Records drawn from a dataset

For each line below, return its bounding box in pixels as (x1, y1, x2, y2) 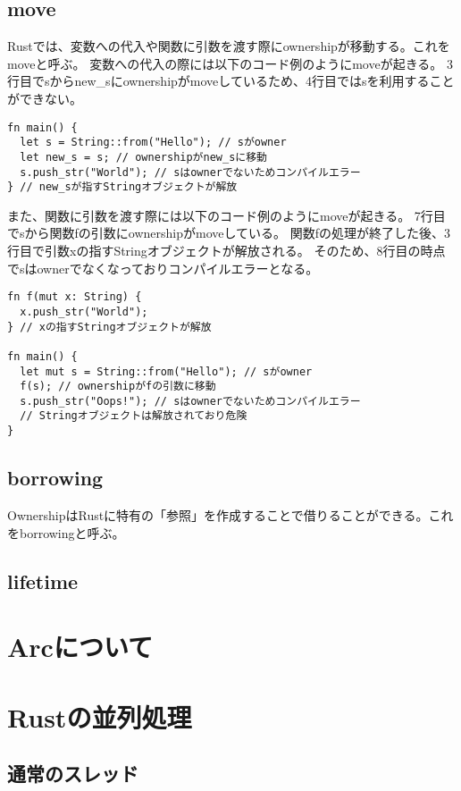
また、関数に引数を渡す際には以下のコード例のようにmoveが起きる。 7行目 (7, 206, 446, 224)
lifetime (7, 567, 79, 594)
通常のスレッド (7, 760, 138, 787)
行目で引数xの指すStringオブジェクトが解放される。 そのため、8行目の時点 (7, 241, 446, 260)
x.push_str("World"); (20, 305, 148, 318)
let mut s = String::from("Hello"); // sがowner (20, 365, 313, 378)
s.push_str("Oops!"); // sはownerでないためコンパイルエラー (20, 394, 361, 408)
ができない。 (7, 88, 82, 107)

Problem:
Copy out exactly the lines between the line with "また、関数に引数を渡す際には以下のコード例のようにmoveが起きる。 7行目 (7, 206, 446, 224)" and the last line of the entries, counting both of those lines.

Written response:
また、関数に引数を渡す際には以下のコード例のようにmoveが起きる。 7行目 (7, 206, 446, 224)
lifetime (7, 567, 79, 594)
通常のスレッド (7, 760, 138, 787)
行目で引数xの指すStringオブジェクトが解放される。 そのため、8行目の時点 (7, 241, 446, 260)
x.push_str("World"); (20, 305, 148, 318)
let mut s = String::from("Hello"); // sがowner (20, 365, 313, 378)
s.push_str("Oops!"); // sはownerでないためコンパイルエラー (20, 394, 361, 408)
ができない。 (7, 88, 82, 107)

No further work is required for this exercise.